1. A process for restoration of a low resolution image comprising the steps of: subdividing said low-resolution image into groups of pixels;

generating initial conditions as an initial expansion of a restored (high-resolution) image;

iteratively revising each group of the restored (high- resolution) image so as to minimize the BSA score for said group of pixels.

2. The process of claim 1 wherein the step of generating initial conditions comprises the step of either replicating or linearly interpolating or cubic-spline interpolating each group of pixels.

3. The process of claim 1 wherein said low-resolution image is a binary image.

4. The process of claim 1 wherein said low-resolution image is a gray-scale image.

5. The process of claim 1 wherein said low-resolution image is a color image.

6. The process of claim 1 wherein said low-resolution image is a video image.

7. The process of claim 1 wherein an image is provided, an initial BSA score associated with said input is computed, an updated image output is produced from said image and its associated BSA score, an updated BSA score is computed associated with the updated image output, the prior computed BSA score is compared with the updated BSA score and updated image outputs and calculate updated BSA scores are produced iteratively until an updated BSA score does not differ from its prior computed BSA score by more than a predetermined amount.

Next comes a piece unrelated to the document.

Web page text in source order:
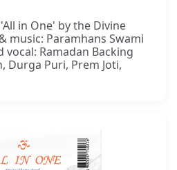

8. A machine for restoration of a low resolution image comprising image acquisition means for providing said low resolution image to a computer processor, said processor programmed to carry out the steps of subdividing said low- resolution image into groups of pixels; replicating each group of pixels as an initial expansion of a restored (high-resolution) image; iteratively revising each group of the restored (high- resolution) image so as to minimize the BSA score for said group of pixels; and providing as an output a restored image.

9. A machine as in claim 8 wherein said computer processor further includes a preprocessing module which provides an output to a bimodal estimation module which outputs an estimation to a resolution expansion module for pixel replication and output to a BSA restoration module which produces an output representative of an enhanced image.

10. A machine as in claim 8 wherein said BSA restoration module comprises means for accepting an image as an input, computing an initial BSA score associated with said input and producing an updated image output therefrom, computing an updated BSA score associated with the updated image, comparing the prior computed BSA score with the updated BSA score and continuing to produce updated image outputs and calculate updated BSA scores until an updated BSA score does not differ from its prior computed BSA score by more than a predetermined amount.